▸ **What needs to be done**: Only lines holding the word "that" should be copied from the material.

★ ★ ★ ★ ★

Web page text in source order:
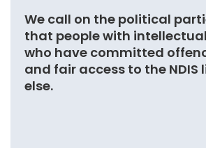
We call on the political
that people with
who have committed
and fair access to the NDIS
else.
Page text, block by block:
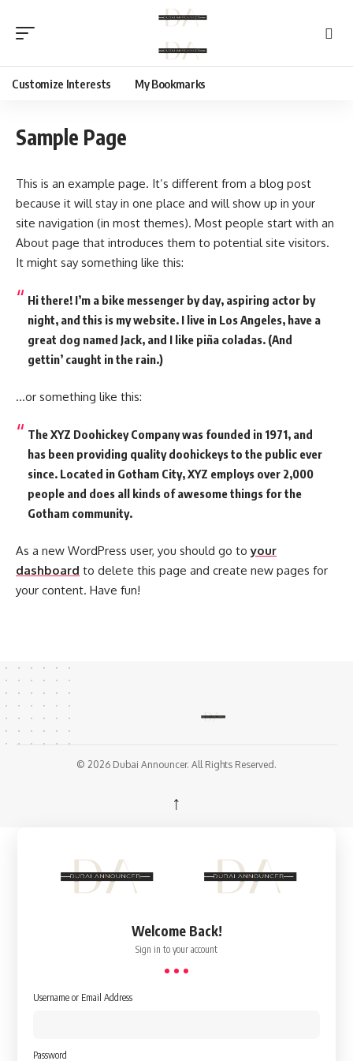
Customize Interests My Bookmarks
Sample Page
This is an example page. It’s different from a blog post
because it will stay in one place and will show up in your
site navigation (in most themes). Most people start with an
About page that introduces them to potential site visitors.
It might say something like this:
Hi there! I’m a bike messenger by day, aspiring actor by
night, and this is my website. I live in Los Angeles, have a
great dog named Jack, and I like piña coladas. (And
gettin’ caught in the rain.)
…or something like this:
The XYZ Doohickey Company was founded in 1971, and
has been providing quality doohickeys to the public ever
since. Located in Gotham City, XYZ employs over 2,000
people and does all kinds of awesome things for the
Gotham community.
As a new WordPress user, you should go toyour
dashboard to delete this page and create new pages for
your content. Have fun!
© 2026 Dubai Announcer. All Rights Reserved.
↑
Welcome Back!
Sign in to your account
Username or Email Address
Password

★ ★ ★ ★ ★

▸ **Result of the task**:
that people with
About page that introduces them to potential site visitors.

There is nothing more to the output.